One-sided vs two-sided limits

Limits come in several flavours, and they are not interchangeable. The differences sit inside the inequality on x.

	Two-sided limx→c	One-sided limx→c⁺	One-sided limx→c⁻
Domain restriction on x	0 < |x − c| < δ	0 < x − c < δ	0 < c − x < δ
Direction of approach	Both	From the right	From the left
Existence relationship	Exists iff both one-sided exist and agree	Independent of left limit	Independent of right limit
Jump discontinuity behaviour	Does not exist	Exists (one value)	Exists (different value)
Used to define	Continuity	Right-continuity, CDFs in probability	Left-continuity, càglàd processes
Example: sign(x) at 0	Does not exist	+1	−1
Example: √x at 0	Only well-defined as one-sided (domain x ≥ 0)	0	Not defined

Cumulative distribution functions in probability are right-continuous by convention (so that P(X ≤ x) is well-behaved at jumps). Càdlàg ("continuous from the right with left limits") processes are the standard model for stochastic processes with jumps.

Limits at and to infinity

The ε-δ pattern adapts to limits at infinity by replacing "near c" with "far out" and limits to infinity by replacing "near L" with "exceeding any bound."

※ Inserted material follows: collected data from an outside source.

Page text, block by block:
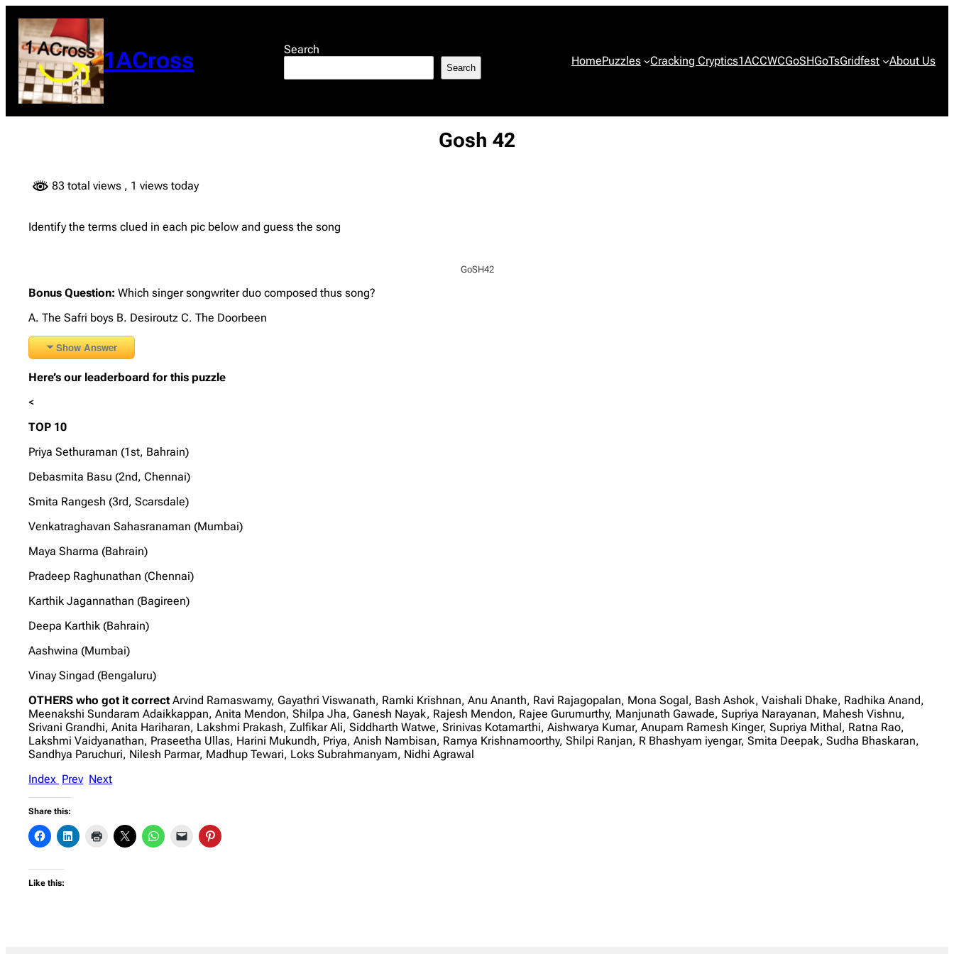
content
1ACross Search
Search HomePuzzles Cracking Cryptics1ACCWCGoSHGoTsGridfest About Us
Gosh 42
83 total views , 1 views today
Identify the terms clued in each pic below and guess the song
GoSH42
Bonus Question: Which singer songwriter duo composed thus song?
A. The Safri boys B. Desiroutz C. The Doorbeen
Show Answer
Here’s our leaderboard for this puzzle
<
TOP 10
Priya Sethuraman (1st, Bahrain)
Debasmita Basu (2nd, Chennai)
Smita Rangesh (3rd, Scarsdale)
Venkatraghavan Sahasranaman (Mumbai)
Maya Sharma (Bahrain)
Pradeep Raghunathan (Chennai)
Karthik Jagannathan (Bagireen)
Deepa Karthik (Bahrain)
Aashwina (Mumbai)
Vinay Singad (Bengaluru)
OTHERS who got it correctArvind Ramaswamy, Gayathri Viswanath, Ramki Krishnan, Anu Ananth, Ravi Rajagopalan, Mona Sogal, Bash Ashok, Vaishali Dhake, Radhika Anand,
Meenakshi Sundaram Adaikkappan, Anita Mendon, Shilpa Jha, Ganesh Nayak, Rajesh Mendon, Rajee Gurumurthy, Manjunath Gawade, Supriya Narayanan, Mahesh Vishnu,
Srivani Grandhi, Anita Hariharan, Lakshmi Prakash, Zulfikar Ali, Siddharth Watwe, Srinivas Kotamarthi, Aishwarya Kumar, Anupam Ramesh Kinger, Supriya Mithal, Ratna Rao,
Lakshmi Vaidyanathan, Praseetha Ullas, Harini Mukundh, Priya, Anish Nambisan, Ramya Krishnamoorthy, Shilpi Ranjan, R Bhashyam iyengar, Smita Deepak, Sudha Bhaskaran,
Sandhya Paruchuri, Nilesh Parmar, Madhup Tewari, Loks Subrahmanyam, Nidhi Agrawal
Index Prev Next
Share this:
Like this:

• lim_x→∞ f(x) = L: ∀ ε > 0, ∃ M such that x > M ⇒ |f(x) − L| < ε. Example: 1/x → 0 as x → ∞.
• lim_x→c f(x) = ∞: ∀ N, ∃ δ > 0 such that 0 < |x − c| < δ ⇒ f(x) > N. Example: 1/x² → ∞ as x → 0.
• lim_x→∞ f(x) = ∞: ∀ N, ∃ M such that x > M ⇒ f(x) > N. Example: x² → ∞ as x → ∞.

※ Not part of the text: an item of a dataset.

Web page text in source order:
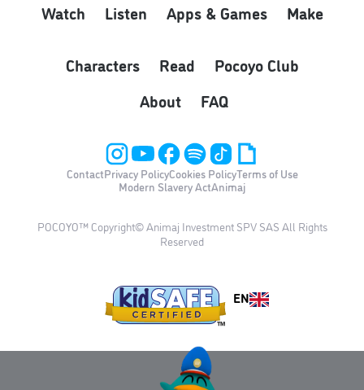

The pattern: replace each "absolute value < ε" by "> N" when the value is going to infinity, and replace each "|x − c| < δ" by "x > M" when the input is going to infinity.

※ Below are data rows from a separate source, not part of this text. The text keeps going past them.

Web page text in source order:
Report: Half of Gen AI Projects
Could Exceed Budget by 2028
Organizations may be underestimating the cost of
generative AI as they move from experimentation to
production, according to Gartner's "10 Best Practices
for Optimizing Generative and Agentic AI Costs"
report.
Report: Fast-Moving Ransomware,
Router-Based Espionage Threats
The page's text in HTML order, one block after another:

Sequential characterisation

An equivalent — and often more practical — version of the limit definition uses sequences. lim_x→c f(x) = L if and only if for every sequence x_n → c with x_n ≠ c, we have f(x_n) → L.

This is the easiest way to disprove a limit. To show lim_x→0 sin(1/x) does not exist, pick:

• x_n = 1/(nπ) → 0, with sin(1/x_n) = sin(nπ) = 0,
• y_n = 1/((2n + ½)π) → 0, with sin(1/y_n) = sin((2n + ½)π) = 1.

Two sequences both go to 0 but produce different limits, so no single L works.

Classical applications

• Derivative. f′(c) = lim_h→0 (f(c + h) − f(c)) / h. The whole differential calculus rests on this single limit.
• Definite integral. ∫_a^b f = lim of Riemann sums as the partition mesh shrinks — a limit of a sequence of finite sums.
• Infinite series. Σ a_n = lim_N→∞ Σ_n≤N a_n. Convergence of series is reduced to convergence of partial sums.
• Continuity. f continuous at c ⇔ lim_x→c f(x) = f(c). Continuity is just "limit exists and matches the value."
• Asymptotic analysis. Big-O, big-Θ, and big-Ω notation in computer science are all defined via limits at infinity.

Common mistakes

• Treating "limit exists" as "function is continuous." A removable discontinuity has a perfectly good limit but the function is not continuous there. Continuity needs the extra agreement lim = f(c).
• Forgetting the strict inequality 0 < |x − c|. Without it the definition collapses into continuity. Many introductory texts gloss over the difference.
• Using a single sequence to prove a limit. One sequence x_n → c with f(x_n) → L is not enough; the sequential characterisation requires every such sequence.
• Algebraic manipulation across a limit without justification. Limits respect sums, products, and quotients (when denominators are nonzero), but not arbitrary operations. lim (f^g) often needs separate care; "0/0" and "∞ − ∞" are not numbers.
• Computing the limit by plugging in c. Plugging in works only when f is continuous at c. For a 0/0 form like (sin x)/x, plugging in produces nonsense — you need a real argument.
• Quantifier order reversed. Writing "∃ δ ∀ ε" instead of "∀ ε ∃ δ" makes the statement vacuous or false; only the latter captures "approaches."